While this horrible story was being told him, the Paladin fell into a profound state of thought. After remaining silent for a little while, at the close of it he looked up, and said, "A lady then, it seems, is condemned to death for having been too kind to one lover, while thousands of our sex are playing the gallant with whomsoever they please, and not only go unpunished for it, but are admired! Perish such infamous injustice! The man was a madman who made such a law, and they are little better who maintain it. I hope in God to be able to shew them their error."

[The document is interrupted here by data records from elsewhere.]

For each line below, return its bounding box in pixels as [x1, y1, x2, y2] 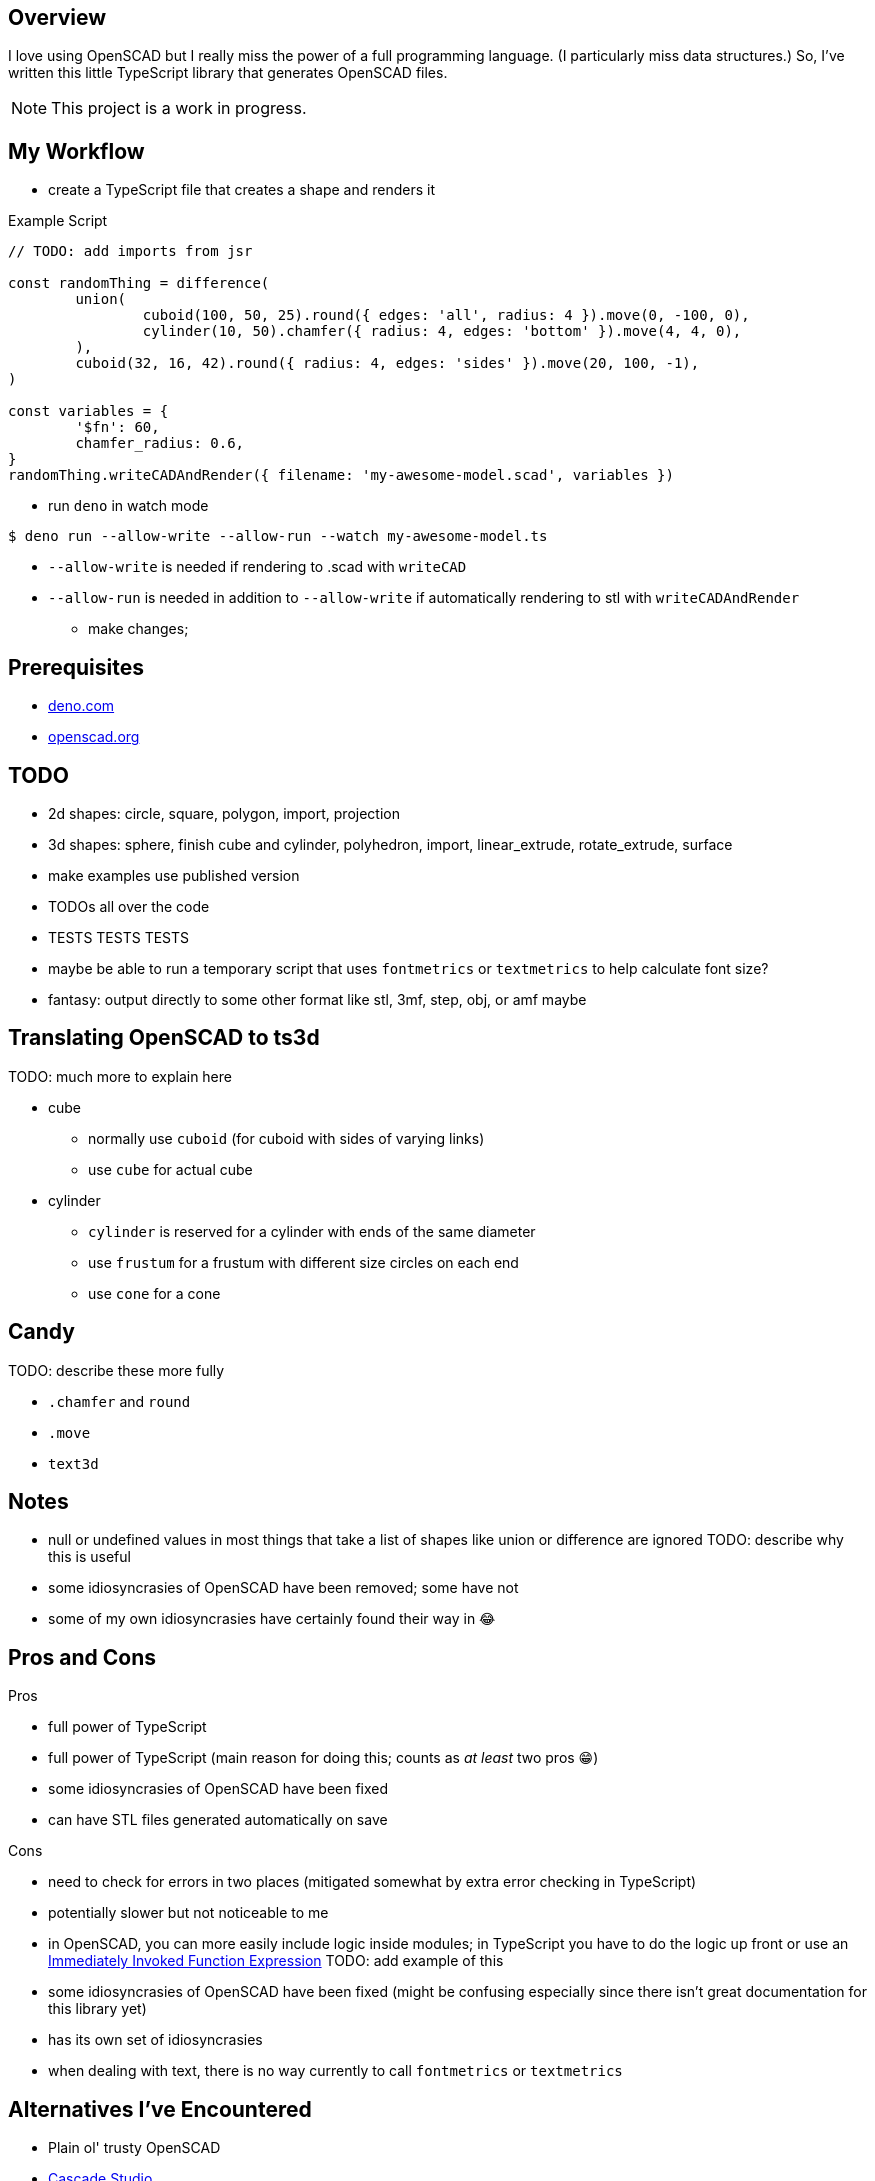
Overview [8, 5, 107, 30]
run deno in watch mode [48, 497, 209, 515]
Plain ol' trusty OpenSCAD [48, 2139, 221, 2157]
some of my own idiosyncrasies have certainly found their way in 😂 [48, 1610, 496, 1628]
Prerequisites [8, 654, 144, 680]
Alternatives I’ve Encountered [8, 2096, 312, 2122]
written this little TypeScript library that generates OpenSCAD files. [8, 64, 448, 82]
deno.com [48, 697, 115, 715]
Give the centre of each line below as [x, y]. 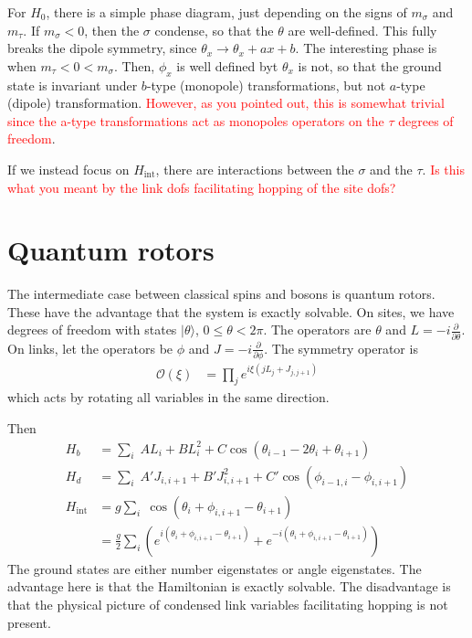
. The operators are [317, 330]
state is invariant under [73, 85]
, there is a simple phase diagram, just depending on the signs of [226, 12]
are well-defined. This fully [362, 30]
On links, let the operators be [90, 348]
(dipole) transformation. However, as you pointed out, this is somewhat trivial [226, 103]
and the [391, 169]
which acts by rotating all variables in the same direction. [168, 397]
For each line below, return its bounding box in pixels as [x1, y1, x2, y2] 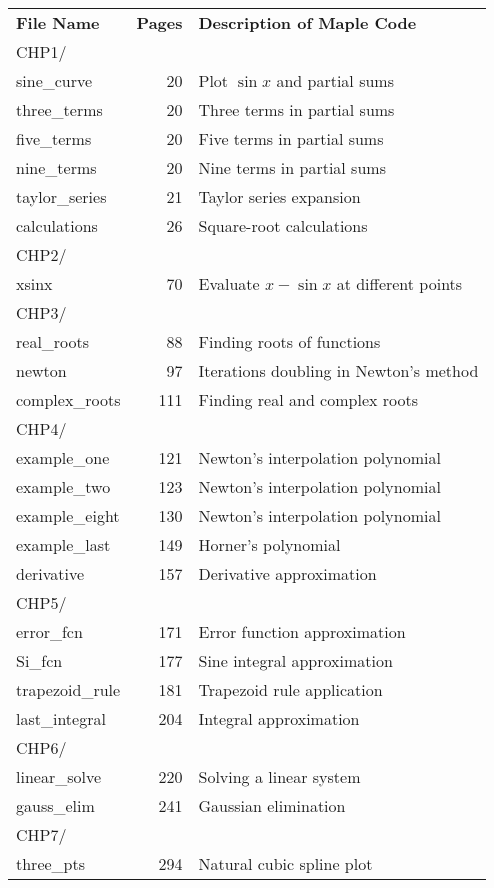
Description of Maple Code [198, 11, 417, 34]
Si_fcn [16, 649, 63, 672]
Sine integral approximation [198, 649, 393, 672]
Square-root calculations [198, 214, 368, 237]
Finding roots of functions [198, 330, 381, 353]
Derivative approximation [198, 562, 377, 585]
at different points [336, 272, 463, 295]
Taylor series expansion [198, 185, 361, 208]
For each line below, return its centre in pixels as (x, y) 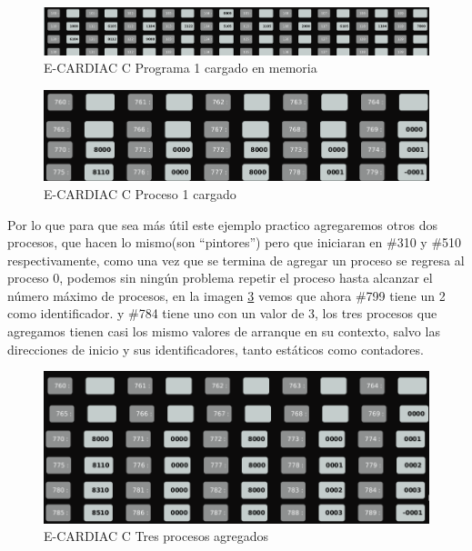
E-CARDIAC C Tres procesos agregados (156, 536)
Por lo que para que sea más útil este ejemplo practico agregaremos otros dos (222, 224)
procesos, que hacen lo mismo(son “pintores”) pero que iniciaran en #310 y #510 (235, 242)
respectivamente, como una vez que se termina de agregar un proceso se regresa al (236, 260)
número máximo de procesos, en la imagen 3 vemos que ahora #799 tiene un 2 (226, 295)
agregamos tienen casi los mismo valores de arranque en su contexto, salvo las (224, 331)
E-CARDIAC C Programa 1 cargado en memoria (181, 68)
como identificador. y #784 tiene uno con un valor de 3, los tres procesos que (222, 313)
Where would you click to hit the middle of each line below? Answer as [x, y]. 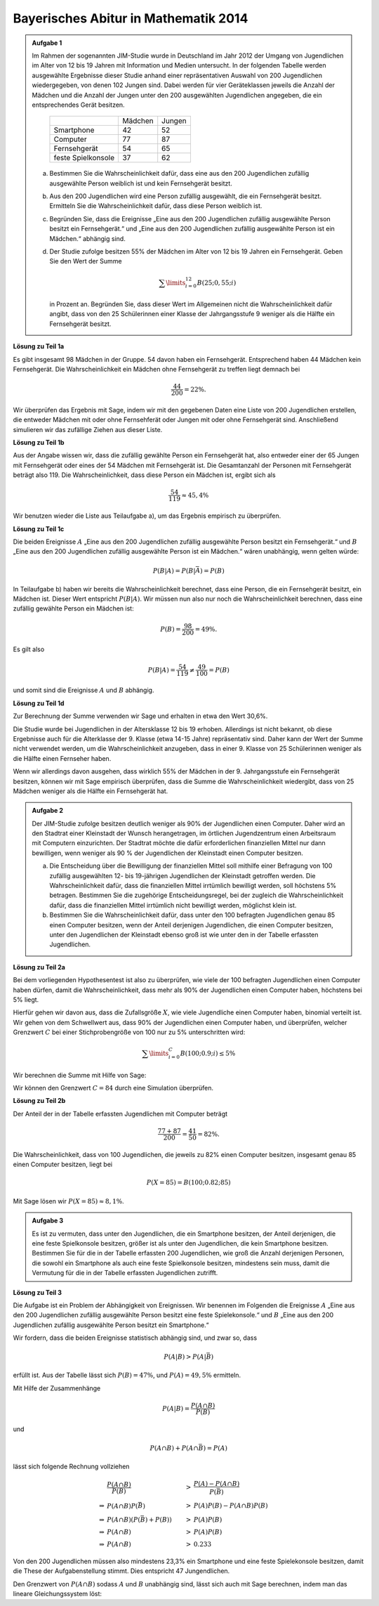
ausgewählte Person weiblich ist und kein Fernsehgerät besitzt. [141, 183]
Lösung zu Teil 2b [39, 1101]
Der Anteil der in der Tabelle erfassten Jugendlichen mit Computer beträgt [120, 1114]
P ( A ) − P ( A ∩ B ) [217, 1484]
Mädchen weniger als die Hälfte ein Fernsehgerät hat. [91, 791]
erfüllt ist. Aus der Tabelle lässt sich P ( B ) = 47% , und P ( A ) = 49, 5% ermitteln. [127, 1375]
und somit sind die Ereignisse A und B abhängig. [84, 690]
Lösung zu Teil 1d [39, 703]
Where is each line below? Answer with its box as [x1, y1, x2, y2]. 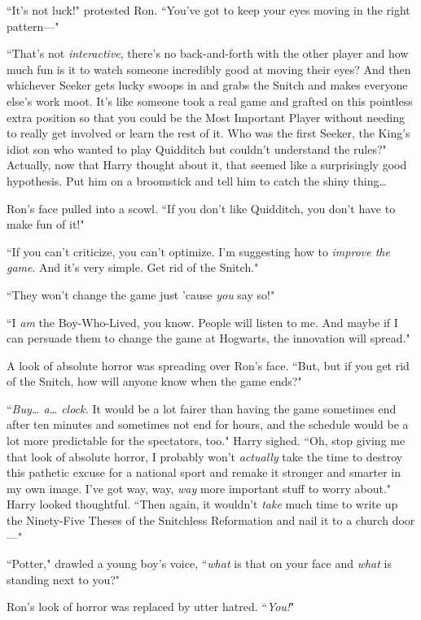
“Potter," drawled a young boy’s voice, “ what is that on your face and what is [7, 555, 392, 572]
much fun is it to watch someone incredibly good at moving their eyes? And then [7, 60, 411, 77]
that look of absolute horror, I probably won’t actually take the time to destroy [7, 448, 403, 465]
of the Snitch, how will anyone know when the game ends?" [7, 373, 302, 390]
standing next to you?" [7, 570, 121, 587]
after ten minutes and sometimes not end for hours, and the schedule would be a [7, 416, 409, 433]
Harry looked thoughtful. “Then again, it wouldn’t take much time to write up [7, 496, 398, 513]
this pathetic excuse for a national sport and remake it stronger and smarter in [7, 464, 401, 481]
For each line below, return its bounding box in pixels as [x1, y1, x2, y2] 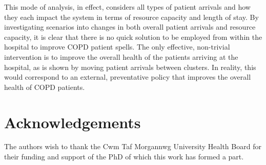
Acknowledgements [4, 111, 141, 132]
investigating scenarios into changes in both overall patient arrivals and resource [4, 21, 256, 32]
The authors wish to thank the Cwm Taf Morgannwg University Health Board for [4, 141, 261, 152]
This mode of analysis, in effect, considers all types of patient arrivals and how [4, 2, 251, 12]
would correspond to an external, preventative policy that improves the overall [4, 72, 251, 82]
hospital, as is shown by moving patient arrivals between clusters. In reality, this [4, 61, 256, 72]
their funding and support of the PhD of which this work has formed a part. [4, 151, 244, 162]
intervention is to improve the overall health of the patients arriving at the [4, 51, 238, 62]
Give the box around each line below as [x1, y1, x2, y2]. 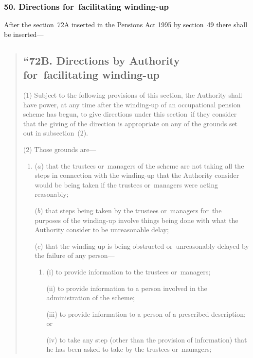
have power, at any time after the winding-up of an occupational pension [23, 99, 241, 109]
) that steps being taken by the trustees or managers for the [40, 205, 222, 215]
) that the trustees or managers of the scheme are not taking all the [41, 160, 244, 170]
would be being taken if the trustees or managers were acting [35, 179, 218, 189]
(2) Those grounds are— [23, 144, 96, 154]
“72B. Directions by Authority [23, 52, 180, 68]
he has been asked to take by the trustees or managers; [46, 344, 212, 354]
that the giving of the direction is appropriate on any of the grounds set [23, 118, 238, 128]
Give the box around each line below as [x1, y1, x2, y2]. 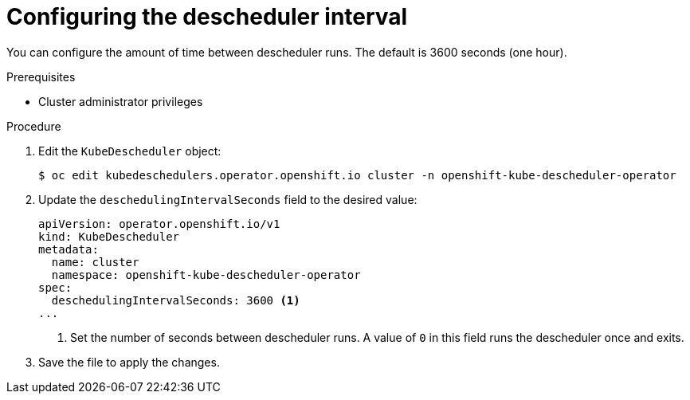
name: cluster [51, 255, 139, 269]
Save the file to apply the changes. [38, 355, 220, 369]
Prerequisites [6, 69, 76, 84]
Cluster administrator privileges [38, 94, 203, 108]
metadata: [38, 242, 99, 256]
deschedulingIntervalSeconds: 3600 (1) [51, 293, 300, 307]
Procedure [6, 119, 61, 133]
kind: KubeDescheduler [38, 229, 180, 243]
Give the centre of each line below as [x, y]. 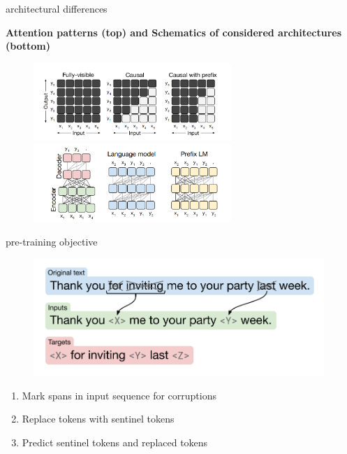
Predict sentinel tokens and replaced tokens [115, 442]
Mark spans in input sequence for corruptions [119, 395]
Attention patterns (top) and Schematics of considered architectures [174, 32]
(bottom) [28, 46]
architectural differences [57, 8]
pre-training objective [52, 242]
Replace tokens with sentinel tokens [98, 419]
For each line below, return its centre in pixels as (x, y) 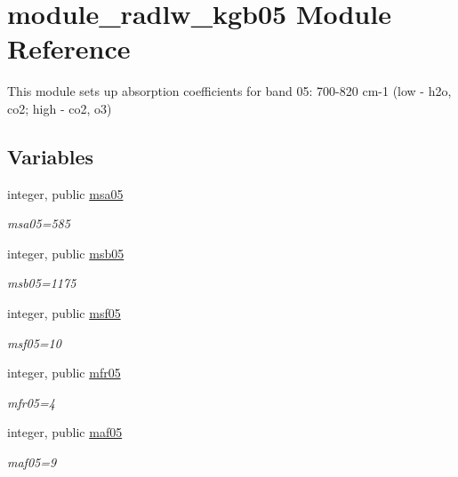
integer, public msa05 (65, 193)
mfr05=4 (31, 402)
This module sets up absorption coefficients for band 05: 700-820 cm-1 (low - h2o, (229, 91)
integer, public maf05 (65, 432)
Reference (69, 48)
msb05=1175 (42, 283)
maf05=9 (32, 462)
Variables (51, 156)
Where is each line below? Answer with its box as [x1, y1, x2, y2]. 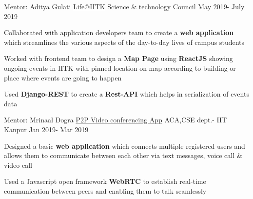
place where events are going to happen [4, 72, 122, 82]
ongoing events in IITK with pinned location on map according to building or [4, 62, 236, 73]
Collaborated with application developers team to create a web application [4, 27, 234, 38]
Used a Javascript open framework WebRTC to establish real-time [4, 176, 206, 186]
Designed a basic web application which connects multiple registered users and [4, 140, 245, 151]
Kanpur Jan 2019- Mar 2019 [4, 124, 89, 134]
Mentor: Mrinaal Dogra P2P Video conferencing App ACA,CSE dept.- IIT [4, 115, 227, 125]
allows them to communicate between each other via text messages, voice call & [4, 150, 242, 160]
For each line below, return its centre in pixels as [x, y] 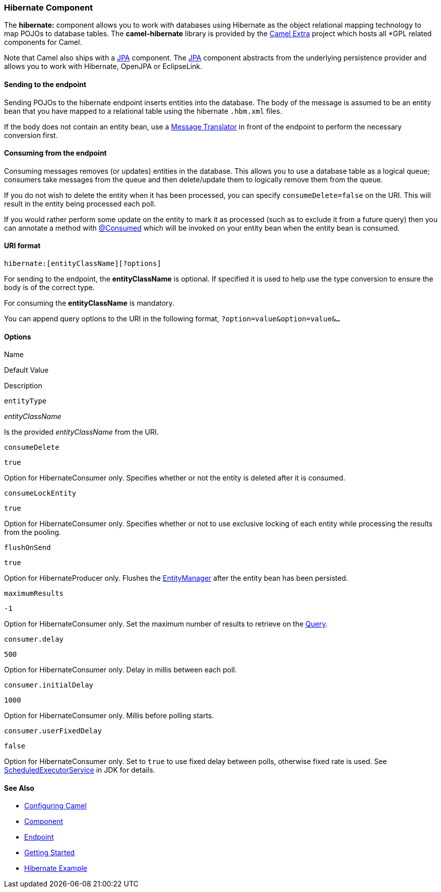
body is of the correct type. [49, 288]
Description [23, 386]
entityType [25, 401]
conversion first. [31, 135]
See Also [19, 788]
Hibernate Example [56, 868]
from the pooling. [33, 532]
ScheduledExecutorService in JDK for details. [80, 770]
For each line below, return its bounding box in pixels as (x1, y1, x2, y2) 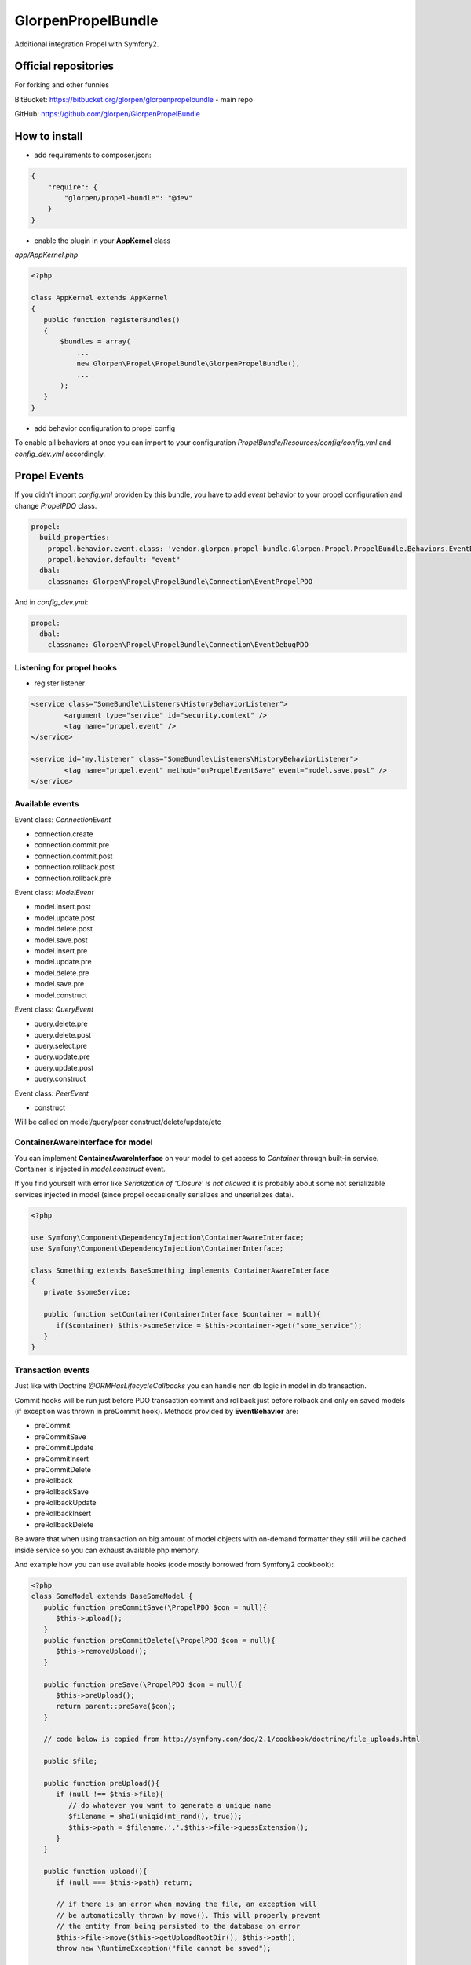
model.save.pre (34, 979, 85, 989)
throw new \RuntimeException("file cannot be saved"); (56, 1944, 272, 1952)
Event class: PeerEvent (14, 1089, 89, 1098)
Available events (14, 799, 79, 810)
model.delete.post (34, 924, 93, 934)
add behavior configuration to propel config (34, 423, 176, 432)
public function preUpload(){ (43, 1779, 160, 1788)
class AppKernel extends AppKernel (31, 293, 168, 302)
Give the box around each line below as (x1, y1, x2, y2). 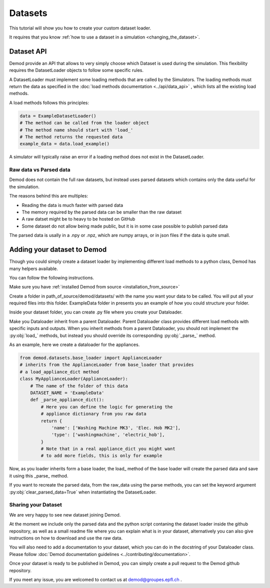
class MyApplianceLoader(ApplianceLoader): (19, 376, 128, 382)
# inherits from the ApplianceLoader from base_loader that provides (19, 362, 194, 367)
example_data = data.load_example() (19, 141, 110, 147)
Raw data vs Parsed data (9, 166, 71, 173)
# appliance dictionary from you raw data (40, 411, 147, 417)
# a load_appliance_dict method (19, 369, 99, 374)
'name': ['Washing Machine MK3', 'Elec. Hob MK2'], (51, 425, 181, 430)
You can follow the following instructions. (9, 274, 94, 280)
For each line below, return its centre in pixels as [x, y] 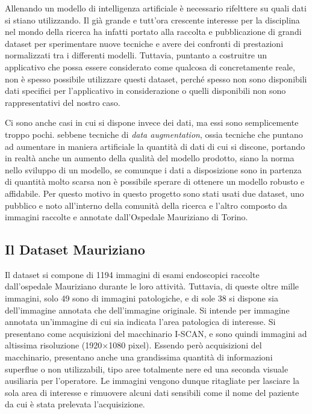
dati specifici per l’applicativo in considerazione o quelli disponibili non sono [145, 91]
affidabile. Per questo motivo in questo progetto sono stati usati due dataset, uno [154, 193]
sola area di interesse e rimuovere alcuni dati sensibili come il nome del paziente [152, 392]
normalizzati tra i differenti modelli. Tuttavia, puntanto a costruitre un [136, 55]
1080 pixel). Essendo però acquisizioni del [185, 345]
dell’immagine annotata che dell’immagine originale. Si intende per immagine [147, 310]
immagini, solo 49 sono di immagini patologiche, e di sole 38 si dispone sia [142, 298]
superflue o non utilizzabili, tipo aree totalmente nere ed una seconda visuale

The good monks agreed, that their ancestors were very unwise to make such a law, and kings very wrong who could, but would not, put an end to it. So, when the morning came, they speeded their guest on his noble purpose of fighting in the lady's behalf. A guide from the abbey took him a short cut through the forest towards the place where the matter was to be decided; but, before they arrived, they heard cries of distress in a dark quarter of the forest, and, turning their horses thither to see what it was, they observed a damsel between two vagabonds, who were standing over her with drawn swords. The moment the wretches saw the new comer, they fled; and Rinaldo, after re-assuring the damsel, and requesting to know what had brought her to a pass so dreadful, made his guide take her up on his horse behind him, in order that they might lose no more time. The damsel, who was very beautiful, could not speak at first, for the horror of what she had expected to undergo; but, on Rinaldo's repeating his request, she at length found words, and, in a voice of great humility, began to relate her story.
But before she begins, the poet interferes with an impatient remark.—"Of all the creatures in existence," cries he, "whether they be tame or wild, whether they are in a state of peace or of war, man is the only one that lays violent hands on the female of his species. The bear offers no injury to his; the lioness is safe by the side of the lion; the heifer has no fear of the horns of the bull. What pest of abomination, what fury from hell, has come to disturb, in this respect, the bosom of human kind? Husband and wife deafen one another with injurious speeches, tear one another's faces, bathe the genial bed with tears, nay, some times with bloodshed. In my eyes the man who can allow himself to give a blow to a woman, or to hurt even a hair of her head, is a violater of nature, and a rebel against God; but to poison her, to strangle her, to take the soul out of her body with a knife,—he that can do that, never will I believe him to be a man at all, but a fiend out of hell with a man's face."[3]